No entanto, após vários estudos e testes realizados com este protocolo, encontraram-se algumas vulnerabilidades e falhas que fizeram com que o WEP perdesse quase toda a sua credibilidade.
No WEP, os dois parâmetros que servem de entrada para o algoritmo RC4 são a chave secreta k de 40 bits ou 104 bits e um vector de inicialização de 24 bits.
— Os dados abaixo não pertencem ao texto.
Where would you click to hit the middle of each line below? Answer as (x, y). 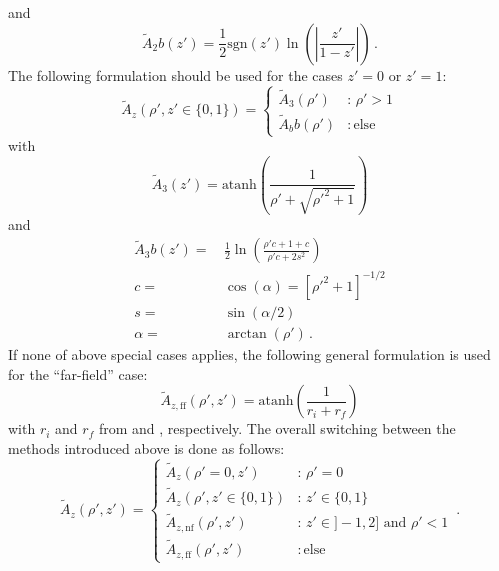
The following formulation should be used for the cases (175, 74)
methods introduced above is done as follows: (146, 447)
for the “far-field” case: (78, 373)
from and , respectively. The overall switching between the (277, 428)
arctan (247, 334)
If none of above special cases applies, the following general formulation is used (249, 354)
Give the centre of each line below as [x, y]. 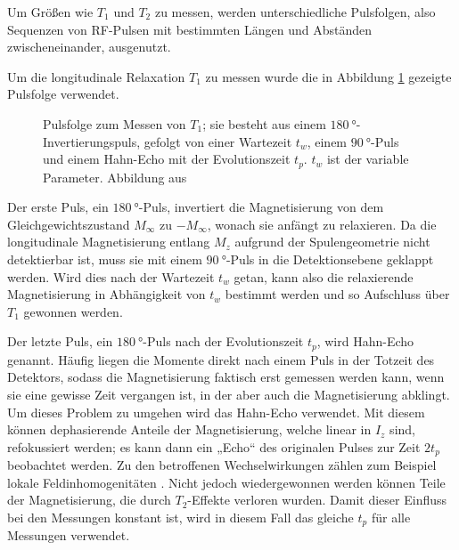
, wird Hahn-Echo [365, 341]
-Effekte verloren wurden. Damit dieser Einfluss [317, 500]
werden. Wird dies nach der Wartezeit [111, 276]
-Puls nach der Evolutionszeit [223, 341]
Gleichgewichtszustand [69, 224]
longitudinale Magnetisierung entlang [109, 242]
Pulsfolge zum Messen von [115, 123]
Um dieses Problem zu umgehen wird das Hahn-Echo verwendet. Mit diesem [216, 412]
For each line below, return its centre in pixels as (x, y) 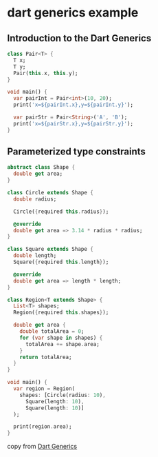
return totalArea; (46, 357)
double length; (35, 256)
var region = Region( (44, 389)
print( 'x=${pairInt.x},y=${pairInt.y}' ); (74, 105)
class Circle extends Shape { (50, 193)
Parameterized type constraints (77, 152)
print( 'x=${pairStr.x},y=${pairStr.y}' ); (74, 123)
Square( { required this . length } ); (61, 262)
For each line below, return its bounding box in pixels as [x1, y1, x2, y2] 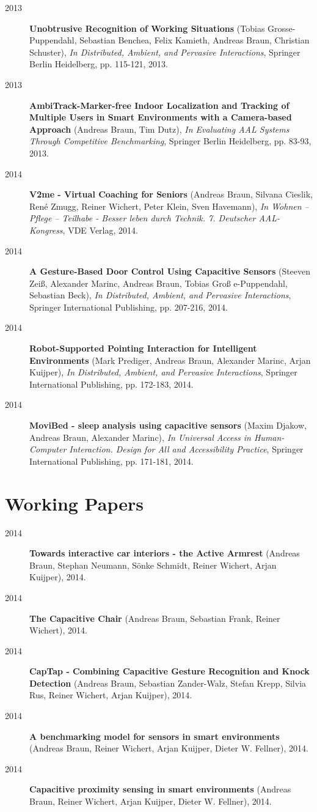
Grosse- [268, 21, 296, 34]
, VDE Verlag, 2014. [62, 223, 138, 236]
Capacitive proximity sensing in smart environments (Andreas [29, 783, 291, 795]
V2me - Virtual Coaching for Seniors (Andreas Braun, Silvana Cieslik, [29, 188, 313, 201]
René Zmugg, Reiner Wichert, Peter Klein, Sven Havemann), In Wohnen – [29, 199, 309, 212]
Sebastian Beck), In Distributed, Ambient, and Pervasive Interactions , [29, 289, 291, 301]
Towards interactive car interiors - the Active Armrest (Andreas [29, 547, 300, 559]
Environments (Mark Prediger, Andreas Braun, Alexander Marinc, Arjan [29, 353, 311, 366]
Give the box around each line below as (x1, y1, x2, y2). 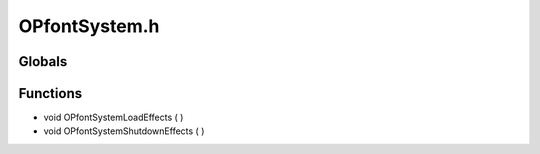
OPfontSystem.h (18, 15, 160, 37)
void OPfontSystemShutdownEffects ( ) (43, 125, 205, 137)
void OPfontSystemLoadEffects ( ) (43, 111, 184, 124)
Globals (18, 53, 68, 70)
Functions (18, 85, 83, 102)
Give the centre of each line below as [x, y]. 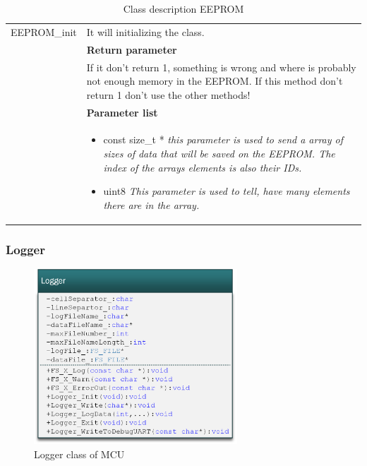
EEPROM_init [44, 31]
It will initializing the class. [145, 31]
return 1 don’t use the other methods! [168, 94]
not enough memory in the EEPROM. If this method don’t [215, 81]
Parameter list [122, 112]
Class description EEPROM [183, 8]
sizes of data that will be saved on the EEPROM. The [219, 153]
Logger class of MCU [79, 454]
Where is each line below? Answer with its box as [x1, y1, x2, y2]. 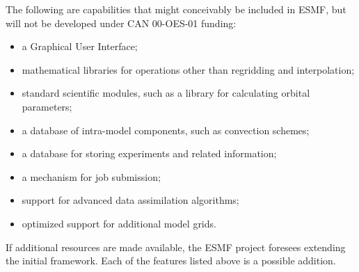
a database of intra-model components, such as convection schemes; [22, 122, 310, 137]
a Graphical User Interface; [22, 39, 138, 54]
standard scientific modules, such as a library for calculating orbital [22, 86, 310, 100]
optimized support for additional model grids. [22, 216, 216, 230]
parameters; [22, 99, 72, 113]
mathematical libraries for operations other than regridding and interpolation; [22, 62, 355, 77]
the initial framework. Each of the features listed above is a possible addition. [6, 253, 336, 268]
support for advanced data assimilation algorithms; [22, 193, 239, 207]
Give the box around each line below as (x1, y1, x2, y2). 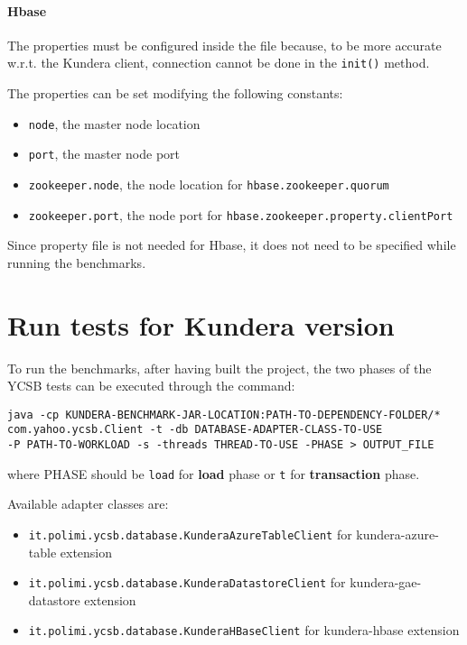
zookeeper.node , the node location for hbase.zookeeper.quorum (28, 174, 389, 193)
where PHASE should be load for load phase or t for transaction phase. (7, 464, 420, 483)
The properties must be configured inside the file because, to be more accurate (7, 35, 442, 54)
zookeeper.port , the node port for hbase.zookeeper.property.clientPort (28, 205, 453, 224)
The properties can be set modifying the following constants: (7, 84, 343, 103)
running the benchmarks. (7, 253, 146, 272)
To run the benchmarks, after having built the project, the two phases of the (7, 358, 432, 377)
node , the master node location (28, 114, 201, 133)
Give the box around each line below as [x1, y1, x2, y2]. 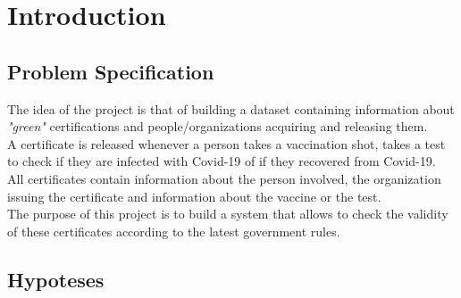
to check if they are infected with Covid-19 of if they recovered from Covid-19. [7, 152, 436, 170]
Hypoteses [7, 265, 105, 293]
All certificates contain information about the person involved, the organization [7, 169, 441, 187]
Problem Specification [7, 57, 214, 85]
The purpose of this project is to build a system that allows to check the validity [7, 204, 448, 223]
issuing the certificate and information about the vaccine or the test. [7, 186, 381, 205]
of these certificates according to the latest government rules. [7, 221, 340, 240]
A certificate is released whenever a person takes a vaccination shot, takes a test [7, 134, 446, 153]
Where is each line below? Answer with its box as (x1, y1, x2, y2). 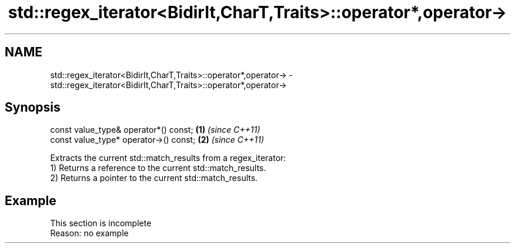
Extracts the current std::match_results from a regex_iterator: (50, 153, 286, 163)
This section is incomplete (50, 218, 152, 229)
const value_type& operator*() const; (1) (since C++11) (50, 125, 260, 135)
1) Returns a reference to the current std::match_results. (50, 163, 266, 173)
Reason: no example (50, 228, 129, 239)
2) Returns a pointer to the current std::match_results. (50, 173, 258, 183)
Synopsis (5, 100, 61, 115)
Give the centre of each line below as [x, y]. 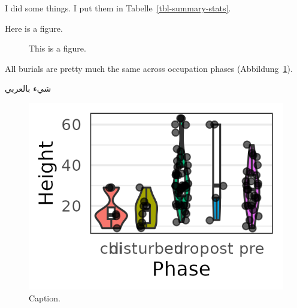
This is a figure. [57, 48]
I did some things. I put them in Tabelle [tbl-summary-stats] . [118, 8]
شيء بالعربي [28, 88]
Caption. [45, 298]
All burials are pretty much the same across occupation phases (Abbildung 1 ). [149, 68]
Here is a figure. [34, 28]
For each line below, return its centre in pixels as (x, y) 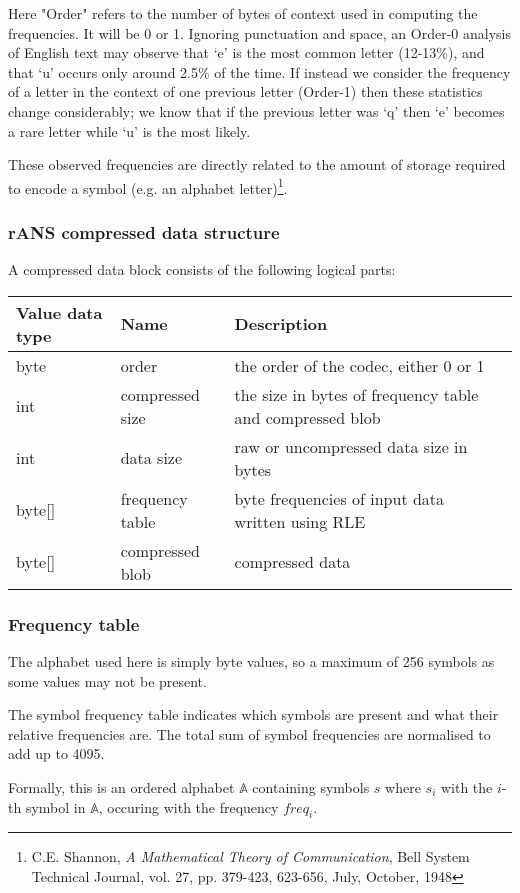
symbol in (55, 806)
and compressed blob (307, 417)
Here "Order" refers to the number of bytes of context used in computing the (243, 13)
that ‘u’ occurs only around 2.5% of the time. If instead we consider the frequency (259, 71)
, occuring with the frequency (188, 806)
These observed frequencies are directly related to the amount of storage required (257, 164)
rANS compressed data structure (144, 231)
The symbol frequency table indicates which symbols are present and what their (253, 714)
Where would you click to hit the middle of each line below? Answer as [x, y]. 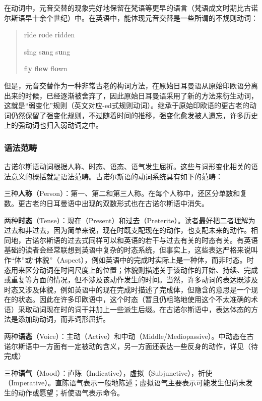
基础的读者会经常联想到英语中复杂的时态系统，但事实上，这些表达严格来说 [127, 250]
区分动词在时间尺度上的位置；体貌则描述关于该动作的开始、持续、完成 [141, 269]
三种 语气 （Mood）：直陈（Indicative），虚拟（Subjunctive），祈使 [108, 372]
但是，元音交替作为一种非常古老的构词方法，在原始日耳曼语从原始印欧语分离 [131, 85]
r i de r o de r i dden [49, 35]
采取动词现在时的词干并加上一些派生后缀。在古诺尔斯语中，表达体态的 [134, 309]
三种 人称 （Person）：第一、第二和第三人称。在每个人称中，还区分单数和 [122, 193]
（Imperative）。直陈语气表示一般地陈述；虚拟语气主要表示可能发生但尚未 [125, 383]
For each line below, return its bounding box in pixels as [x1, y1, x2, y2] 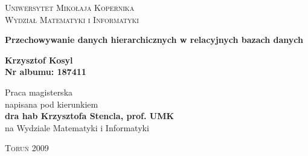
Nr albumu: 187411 [5, 65, 86, 78]
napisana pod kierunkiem [5, 97, 98, 110]
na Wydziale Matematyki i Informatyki [5, 121, 149, 134]
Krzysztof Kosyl [5, 53, 73, 66]
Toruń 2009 [5, 141, 49, 154]
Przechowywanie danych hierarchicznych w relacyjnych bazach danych [5, 33, 303, 46]
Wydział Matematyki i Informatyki [5, 13, 139, 25]
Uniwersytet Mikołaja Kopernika [5, 1, 135, 13]
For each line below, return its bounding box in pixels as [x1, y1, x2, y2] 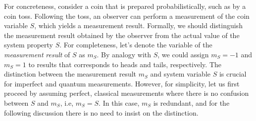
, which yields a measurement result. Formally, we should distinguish [34, 20, 243, 31]
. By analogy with [97, 49, 152, 59]
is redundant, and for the [153, 97, 230, 108]
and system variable [150, 69, 211, 79]
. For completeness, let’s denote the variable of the [59, 40, 212, 50]
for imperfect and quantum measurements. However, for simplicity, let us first [4, 78, 240, 88]
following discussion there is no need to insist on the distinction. [4, 107, 199, 118]
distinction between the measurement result [4, 69, 137, 79]
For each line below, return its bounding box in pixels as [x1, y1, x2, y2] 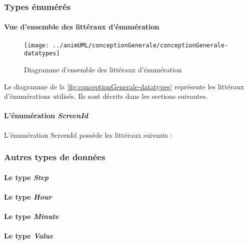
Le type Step [4, 172, 49, 182]
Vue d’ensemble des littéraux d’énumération [4, 21, 159, 32]
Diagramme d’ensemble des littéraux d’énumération [24, 64, 182, 74]
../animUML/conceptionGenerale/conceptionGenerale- [52, 41, 228, 49]
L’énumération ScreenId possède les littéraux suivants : [4, 129, 172, 140]
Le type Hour [4, 191, 52, 202]
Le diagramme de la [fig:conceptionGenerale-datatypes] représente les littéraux [4, 81, 244, 91]
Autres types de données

A partir desses dois parâmetros, o algoritmo gera uma seqüência criptografada RC4 (k,v).
Porém, como no WEP a chave secreta que é a mesma utilizada por todos os usuários de uma mesma rede, devemos ter um vetor de inicialização diferente para cada pacote a fim de evitar a repetição de uma mesma seqüência RC4 . Essa repetição de seqüência é extremamente indesejável pois dá margem a ataques bem sucedidos e conseqüente descoberta de pacotes por eventuais intrusos.
Além disso, há também uma forte recomendação para que seja feita a troca das chaves secretas periodicamente aumentando-se com isso a segurança da rede. Porém, essa troca quando é feita, é realizada manualmente de maneira pouco prática e por vezes inviável, quando se trata de redes com um número muito alto de usuários.
E ainda uma falha do WEP constatada e provada através de ataques bem sucedidos é a natureza de sua função detectora de erros. A CRC-32 é uma função linear e que não possui chave. Essas duas características tornam o protocolo suscetível a dois tipos de ataques prejudiciais e indesejáveis: é possível fazer uma modificação de mensagens que eventualmente tenham sido capturadas no meio do caminho sem que isso seja descoberto pelo receptor final devido a linearidade da função detectora de erros, e além disso, pelo fato da função não possuir uma chave, é também possível descobrir uma seqüência secreta RC4 e de posse desta ser autenticado na rede e introduzir mensagens clandestinas nesta.